### EXERCISE PROMPT
Please copy the records below word for word, leaving out the pictures.
-- EXTRACTED DATA follows --
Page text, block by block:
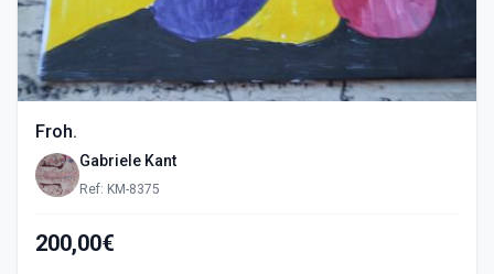
Froh.
Gabriele Kant
Ref: KM-8375
200,00€
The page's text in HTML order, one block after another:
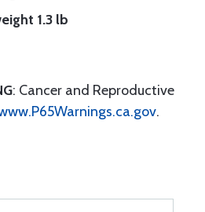
1.3 lb
: Cancer and Reproductive
.
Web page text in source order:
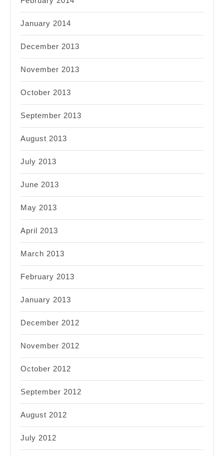
January 2014
December 2013
November 2013
October 2013
September 2013
August 2013
July 2013
June 2013
May 2013
April 2013
March 2013
February 2013
January 2013
December 2012
November 2012
October 2012
September 2012
August 2012
July 2012
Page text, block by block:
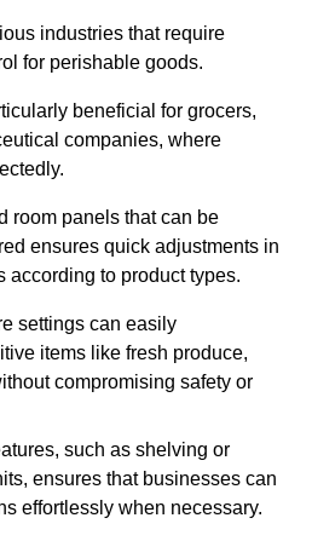
industries that require
for perishable goods.
beneficial for grocers,
companies, where
room panels that can be
ensures quick adjustments in
according to product types.
settings can easily
items like fresh produce,
compromising safety or
such as shelving or
ensures that businesses can
effortlessly when necessary.
-- EXTRACTED DATA concluded --
### TASK OUTPUT
Page text, block by block:
Froh.
Gabriele Kant
Ref: KM-8375
200,00€
The page's text in HTML order, one block after another:
1.3 lb
: Cancer and Reproductive
.
Web page text in source order:
January 2014
December 2013
November 2013
October 2013
September 2013
August 2013
July 2013
June 2013
May 2013
April 2013
March 2013
February 2013
January 2013
December 2012
November 2012
October 2012
September 2012
August 2012
July 2012
Page text, block by block:
industries that require
for perishable goods.
beneficial for grocers,
companies, where
room panels that can be
ensures quick adjustments in
according to product types.
settings can easily
items like fresh produce,
compromising safety or
such as shelving or
ensures that businesses can
effortlessly when necessary.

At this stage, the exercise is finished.